Cai T, Huang J, Tian L
Department of Biostatistics, Harvard University, Boston, Massachusetts 02115, USA.
Biometrics. 2009 Jun;65(2):394-404. doi: 10.1111/j.1541-0420.2008.01074.x.
In the presence of high-dimensional predictors, it is challenging to develop reliable regression models that can be used to accurately predict future outcomes. Further complications arise when the outcome of interest is an event time, which is often not fully observed due to censoring. In this article, we develop robust prediction models for event time outcomes by regularizing the Gehan's estimator for the accelerated failure time (AFT) model (Tsiatis, 1996, Annals of Statistics 18, 305-328) with least absolute shrinkage and selection operator (LASSO) penalty. Unlike existing methods based on the inverse probability weighting and the Buckley and James estimator (Buckley and James, 1979, Biometrika 66, 429-436), the proposed approach does not require additional assumptions about the censoring and always yields a solution that is convergent.

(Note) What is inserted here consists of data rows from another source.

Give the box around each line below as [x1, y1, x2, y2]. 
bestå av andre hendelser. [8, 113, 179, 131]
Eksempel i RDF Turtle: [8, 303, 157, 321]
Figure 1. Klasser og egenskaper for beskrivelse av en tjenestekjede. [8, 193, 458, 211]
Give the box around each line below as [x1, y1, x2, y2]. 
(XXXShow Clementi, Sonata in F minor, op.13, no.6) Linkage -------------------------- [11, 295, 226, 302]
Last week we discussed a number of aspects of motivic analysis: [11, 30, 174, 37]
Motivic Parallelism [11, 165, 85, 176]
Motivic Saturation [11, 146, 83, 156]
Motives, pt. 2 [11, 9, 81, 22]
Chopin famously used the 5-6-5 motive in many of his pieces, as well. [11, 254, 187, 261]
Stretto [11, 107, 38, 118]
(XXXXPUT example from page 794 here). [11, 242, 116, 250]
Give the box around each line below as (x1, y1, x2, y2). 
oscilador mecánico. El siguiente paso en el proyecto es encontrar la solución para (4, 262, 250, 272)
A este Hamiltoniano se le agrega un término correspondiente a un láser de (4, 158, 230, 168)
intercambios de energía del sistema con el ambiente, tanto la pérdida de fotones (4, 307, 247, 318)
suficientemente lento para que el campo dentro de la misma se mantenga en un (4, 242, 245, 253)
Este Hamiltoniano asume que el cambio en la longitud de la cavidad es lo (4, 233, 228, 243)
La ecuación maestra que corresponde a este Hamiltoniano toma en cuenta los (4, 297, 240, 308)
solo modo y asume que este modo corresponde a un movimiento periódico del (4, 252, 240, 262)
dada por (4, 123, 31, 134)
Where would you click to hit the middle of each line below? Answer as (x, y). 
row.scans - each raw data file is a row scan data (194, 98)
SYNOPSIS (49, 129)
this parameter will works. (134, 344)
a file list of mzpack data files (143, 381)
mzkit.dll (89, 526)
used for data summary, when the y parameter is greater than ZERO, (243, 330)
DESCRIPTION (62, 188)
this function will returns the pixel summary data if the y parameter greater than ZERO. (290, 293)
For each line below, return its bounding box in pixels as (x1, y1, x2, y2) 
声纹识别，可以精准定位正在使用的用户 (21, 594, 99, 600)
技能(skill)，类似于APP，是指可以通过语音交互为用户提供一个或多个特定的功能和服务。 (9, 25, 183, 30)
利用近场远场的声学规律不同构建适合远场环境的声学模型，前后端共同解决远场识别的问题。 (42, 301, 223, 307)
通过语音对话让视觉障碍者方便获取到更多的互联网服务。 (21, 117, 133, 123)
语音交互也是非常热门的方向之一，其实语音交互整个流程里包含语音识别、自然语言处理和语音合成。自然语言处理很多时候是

Furthermore, the proposed estimator leads to a stable regression model for prediction even if the AFT model fails to hold. To facilitate the adaptive selection of the tuning parameter, we detail an efficient numerical algorithm for obtaining the entire regularization path. The proposed procedures are applied to a breast cancer dataset to derive a reliable regression model for predicting patient survival based on a set of clinical prognostic factors and gene signatures. Finite sample performances of the procedures are evaluated through a simulation study.

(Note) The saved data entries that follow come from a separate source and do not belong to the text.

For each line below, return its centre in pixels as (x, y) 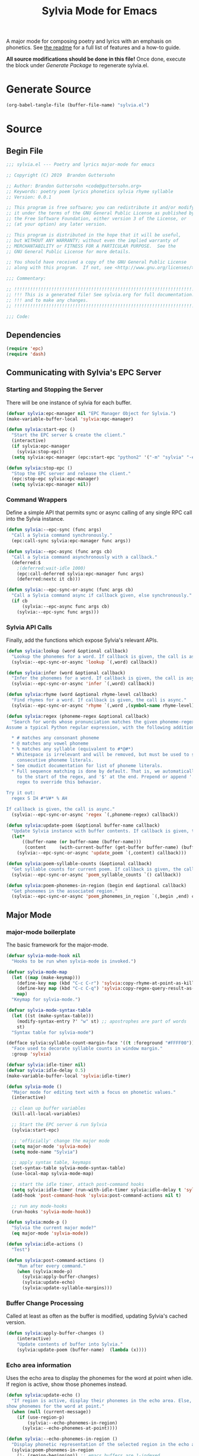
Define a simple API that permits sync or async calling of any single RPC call (99, 512)
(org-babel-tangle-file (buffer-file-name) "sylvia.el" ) (78, 105)
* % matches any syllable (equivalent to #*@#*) (73, 749)
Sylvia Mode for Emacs (99, 11)
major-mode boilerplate (41, 932)
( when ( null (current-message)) (52, 1411)
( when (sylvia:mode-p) (45, 1271)
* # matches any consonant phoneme (55, 738)
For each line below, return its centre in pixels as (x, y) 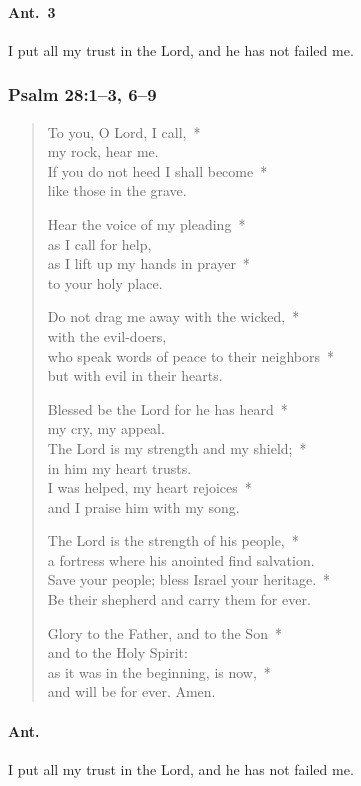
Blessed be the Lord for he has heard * (167, 408)
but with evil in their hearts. (135, 375)
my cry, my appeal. (106, 428)
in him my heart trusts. (119, 467)
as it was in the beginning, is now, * (159, 671)
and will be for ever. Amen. (131, 691)
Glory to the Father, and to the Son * (164, 632)
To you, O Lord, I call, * (124, 131)
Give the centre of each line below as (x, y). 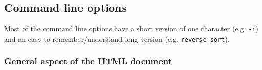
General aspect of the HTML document (88, 61)
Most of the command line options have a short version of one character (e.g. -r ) (131, 29)
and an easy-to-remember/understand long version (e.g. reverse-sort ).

在存在高维预测变量的情况下,开发能够准确预测未来结果的可靠回归模型具有挑战性。当感兴趣的结果是事件时间时,会出现进一步的复杂情况,由于删失,事件时间往往无法完全观测到。在本文中,我们通过使用最小绝对收缩和选择算子(LASSO)惩罚对加速失效时间(AFT)模型(Tsiatis,1996年,《统计学年鉴》18卷,305 - 328页)的Gehan估计器进行正则化,来开发针对事件时间结果的稳健预测模型。与基于逆概率加权以及Buckley和James估计器(Buckley和James,1979年,《生物统计学》66卷,429 - 436页)的现有方法不同,所提出的方法不需要关于删失的额外假设,并且总能得到一个收敛的解。此外,即使AFT模型不成立,所提出的估计器也能导致一个用于预测的稳定回归模型。为了便于自适应选择调谐参数,我们详细介绍了一种用于获得整个正则化路径的高效数值算法。所提出的方法应用于一个乳腺癌数据集,以基于一组临床预后因素和基因特征推导一个用于预测患者生存的可靠回归模型。通过模拟研究评估了这些方法的有限样本性能。